§ WHAT THE TASK ASKS: Set down the data below in full, exactly as it reads, but without the pictures.
*** EXTRACTED RECORDS ***
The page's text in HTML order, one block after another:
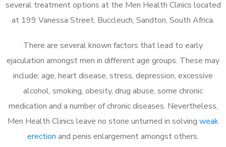
several treatment options at the Men Health Clinics located
at 199 Vanessa Street, Buccleuch, Sandton, South Africa.
There are several known factors that lead to early
ejaculation amongst men in different age groups. These may
include; age, heart disease, stress, depression, excessive
alcohol, smoking, obesity, drug abuse, some chronic
medication and a number of chronic diseases. Nevertheless,
Men Health Clinics leave no stone unturned in solving weak
erection and penis enlargement amongst others.
*** End of EXTRACTED RECORDS ***
§ RESULT OF THIS EXERCISE:
The page's text in HTML order, one block after another:
several treatment options at the Men Health Clinics located
at 199 Vanessa Street, Buccleuch, Sandton, South Africa.
There are several known factors that lead to early
ejaculation amongst men in different age groups. These may
include; age, heart disease, stress, depression, excessive
alcohol, smoking, obesity, drug abuse, some chronic
medication and a number of chronic diseases. Nevertheless,
Men Health Clinics leave no stone unturned in solving weak
erection and penis enlargement amongst others.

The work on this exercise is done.